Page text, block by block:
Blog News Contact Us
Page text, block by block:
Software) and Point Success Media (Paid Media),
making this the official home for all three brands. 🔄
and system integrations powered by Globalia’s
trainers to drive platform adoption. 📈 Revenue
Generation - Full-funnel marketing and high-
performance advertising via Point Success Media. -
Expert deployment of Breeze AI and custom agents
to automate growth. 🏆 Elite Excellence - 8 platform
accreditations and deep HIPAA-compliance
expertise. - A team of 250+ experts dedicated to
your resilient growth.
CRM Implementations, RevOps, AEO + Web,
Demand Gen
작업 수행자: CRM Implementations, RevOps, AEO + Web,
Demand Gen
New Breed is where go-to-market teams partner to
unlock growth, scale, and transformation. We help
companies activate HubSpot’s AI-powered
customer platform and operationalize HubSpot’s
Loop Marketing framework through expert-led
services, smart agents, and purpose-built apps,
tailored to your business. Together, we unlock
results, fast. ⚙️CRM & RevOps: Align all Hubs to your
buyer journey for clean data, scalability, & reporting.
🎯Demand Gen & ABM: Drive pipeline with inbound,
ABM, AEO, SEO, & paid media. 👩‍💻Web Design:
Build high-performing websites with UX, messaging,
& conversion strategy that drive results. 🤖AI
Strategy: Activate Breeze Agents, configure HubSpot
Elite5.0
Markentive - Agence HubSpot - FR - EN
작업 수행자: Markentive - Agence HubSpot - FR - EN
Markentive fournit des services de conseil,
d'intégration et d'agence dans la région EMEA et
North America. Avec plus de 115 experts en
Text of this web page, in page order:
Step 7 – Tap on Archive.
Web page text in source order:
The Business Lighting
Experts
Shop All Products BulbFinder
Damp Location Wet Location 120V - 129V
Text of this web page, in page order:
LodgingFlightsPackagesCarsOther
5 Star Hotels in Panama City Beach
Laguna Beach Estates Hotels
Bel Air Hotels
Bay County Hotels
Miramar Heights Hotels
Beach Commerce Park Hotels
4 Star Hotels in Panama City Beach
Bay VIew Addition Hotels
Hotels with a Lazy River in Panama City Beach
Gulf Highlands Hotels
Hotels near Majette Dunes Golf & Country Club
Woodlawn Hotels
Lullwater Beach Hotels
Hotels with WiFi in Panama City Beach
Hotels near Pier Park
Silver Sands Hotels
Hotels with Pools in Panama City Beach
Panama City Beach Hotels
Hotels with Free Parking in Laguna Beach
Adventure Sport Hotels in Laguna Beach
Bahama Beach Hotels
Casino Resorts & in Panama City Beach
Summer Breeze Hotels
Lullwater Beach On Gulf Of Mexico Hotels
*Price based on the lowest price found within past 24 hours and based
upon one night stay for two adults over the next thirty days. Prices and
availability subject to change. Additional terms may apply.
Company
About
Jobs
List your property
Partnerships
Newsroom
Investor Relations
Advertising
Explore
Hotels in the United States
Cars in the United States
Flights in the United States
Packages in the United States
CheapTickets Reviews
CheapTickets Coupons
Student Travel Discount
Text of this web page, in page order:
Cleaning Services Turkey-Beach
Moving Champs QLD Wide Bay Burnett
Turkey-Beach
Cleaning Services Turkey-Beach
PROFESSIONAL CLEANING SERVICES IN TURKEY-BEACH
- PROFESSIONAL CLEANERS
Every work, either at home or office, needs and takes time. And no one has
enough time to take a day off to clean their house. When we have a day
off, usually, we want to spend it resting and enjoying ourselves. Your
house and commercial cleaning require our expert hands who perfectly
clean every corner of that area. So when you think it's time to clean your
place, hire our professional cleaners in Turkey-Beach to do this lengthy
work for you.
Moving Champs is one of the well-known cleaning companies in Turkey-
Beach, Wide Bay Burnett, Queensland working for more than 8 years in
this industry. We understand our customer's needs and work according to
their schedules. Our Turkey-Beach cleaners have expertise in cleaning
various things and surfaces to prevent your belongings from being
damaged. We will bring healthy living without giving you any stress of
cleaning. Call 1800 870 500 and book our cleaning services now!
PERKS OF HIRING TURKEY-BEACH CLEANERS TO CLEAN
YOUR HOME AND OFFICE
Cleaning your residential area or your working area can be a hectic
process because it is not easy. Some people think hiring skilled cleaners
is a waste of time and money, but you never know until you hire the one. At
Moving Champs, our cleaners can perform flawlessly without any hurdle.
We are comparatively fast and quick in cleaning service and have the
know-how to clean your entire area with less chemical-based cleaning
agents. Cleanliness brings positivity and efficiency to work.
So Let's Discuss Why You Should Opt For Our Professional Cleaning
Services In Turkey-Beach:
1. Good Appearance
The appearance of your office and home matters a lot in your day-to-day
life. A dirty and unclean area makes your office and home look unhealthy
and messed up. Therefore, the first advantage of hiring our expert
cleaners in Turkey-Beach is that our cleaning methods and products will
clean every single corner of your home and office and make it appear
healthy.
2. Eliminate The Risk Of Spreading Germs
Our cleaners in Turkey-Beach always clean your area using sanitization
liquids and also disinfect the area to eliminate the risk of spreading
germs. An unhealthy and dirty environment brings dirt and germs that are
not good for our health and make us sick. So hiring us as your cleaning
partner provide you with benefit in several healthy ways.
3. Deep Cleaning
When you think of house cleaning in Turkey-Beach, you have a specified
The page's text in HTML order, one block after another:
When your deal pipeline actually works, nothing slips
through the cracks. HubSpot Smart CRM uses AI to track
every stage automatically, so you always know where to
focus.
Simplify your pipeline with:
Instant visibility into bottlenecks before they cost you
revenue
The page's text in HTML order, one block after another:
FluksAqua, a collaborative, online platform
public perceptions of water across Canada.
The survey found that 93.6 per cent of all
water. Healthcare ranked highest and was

Work to complete —
Copy down each line in the entries that has the word "CheapTickets".

Solution —
CheapTickets Reviews
CheapTickets Coupons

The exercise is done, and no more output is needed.